Schrift:
Ansicht Home:
Gesundheit

Verhütung

Warum die Hormonspritze für Männer vorerst gescheitert ist

Dass auch Männer mit einem Hormoncocktail zuverlässig verhüten können, ist bekannt. Weil die Nebenwirkungen aber zu heftig waren, wurde eine WHO-Studie abgebrochen. Dabei birgt auch die Pille für die Frau Risiken.

imago/ SPL
Von
Mittwoch, 02.11.2016   09:44 Uhr

Wenn Männer nicht zu Vätern werden wollen, bleiben ihnen bislang nur mechanische Verhütungsmethoden: Entweder sie beenden den Koitus vor der Ejakulation (unsicher), sie benutzen Kondome (immer zu empfehlen), oder sie lassen sich sterilisieren (endgültig). Hormonelle Verhütung ist dagegen seit den Sechzigerjahren fest in Frauenhand. Dabei wird schon seit Jahrzehnten an der Pille oder der Hormonspritze für den Mann geforscht.

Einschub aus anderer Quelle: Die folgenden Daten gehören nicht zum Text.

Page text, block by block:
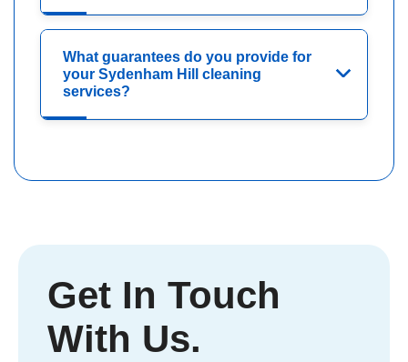
What guarantees do you provide for
your Sydenham Hill cleaning
services?
Get In Touch
With Us.
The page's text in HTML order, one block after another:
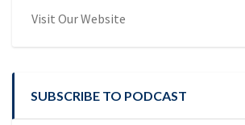
Visit Our Website
SUBSCRIBE TO PODCAST
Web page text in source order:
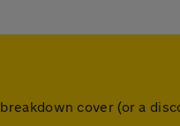
cover (or a
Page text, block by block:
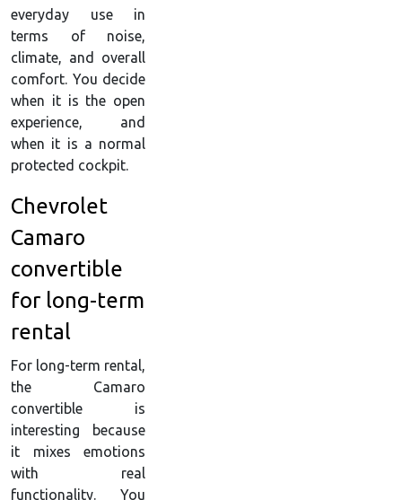
everyday use in
terms of noise,
climate, and overall
comfort. You decide
when it is the open
experience, and
when it is a normal
protected cockpit.
Chevrolet
Camaro
convertible
for long-term
rental
For long-term rental,
the Camaro
convertible is
interesting because
it mixes emotions
with real
functionality. You

Ein internationales Forschungsteam hat nun die Ergebnisse einer Studie vorgelegt, die beweist: Ein Hormoncocktail kann die Spermienproduktion bei Männern so deutlich reduzieren, dass diese vorübergehend unfruchtbar sind. Die ersten Erkenntnisse dieser internationalen, multizentrischen Studie stammen bereits aus dem Jahr 2011, als die Untersuchung abgebrochen wurde. Doch erst jetzt hat das Team alle Resultate im "Journal of Clinical Endocrinology & Metabolism" veröffentlicht.

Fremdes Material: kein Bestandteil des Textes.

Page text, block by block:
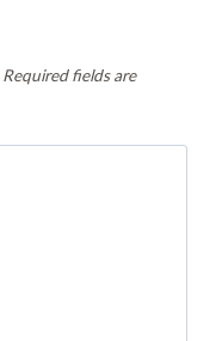
Required fields are
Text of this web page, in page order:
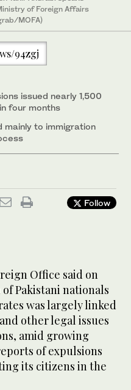
of Foreign Affairs
MOFA)
94zgj
issued nearly 1,500
four months
mainly to immigration
Follow
Office said on
Pakistani nationals
was largely linked
other legal issues
amid growing
of expulsions
its citizens in the

"Die Schwierigkeit bei der hormonellen Verhütung für Männer besteht darin, zu verhindern, dass täglich Millionen Spermien produziert werden", erklärt der Biochemiker Doug S. Colvard aus Virginia (USA), der an der Studie mitgearbeitet hat.

In einer ersten Phase bekamen 320 nachweislich zeugungsfähige Probanden alle acht Wochen Injektionen mit einer Mischung aus synthetisch hergestellten Sexualhormonen (Testosteron und Norethisteron). Die Hormone steuern die Spermienbildung des Mannes. Die Studienteilnehmer waren zwischen 18 und 45 Jahren alt und lebten in festen, monogamen Beziehungen. Die Untersuchungen fanden in zehn Untersuchungszentren weltweit statt.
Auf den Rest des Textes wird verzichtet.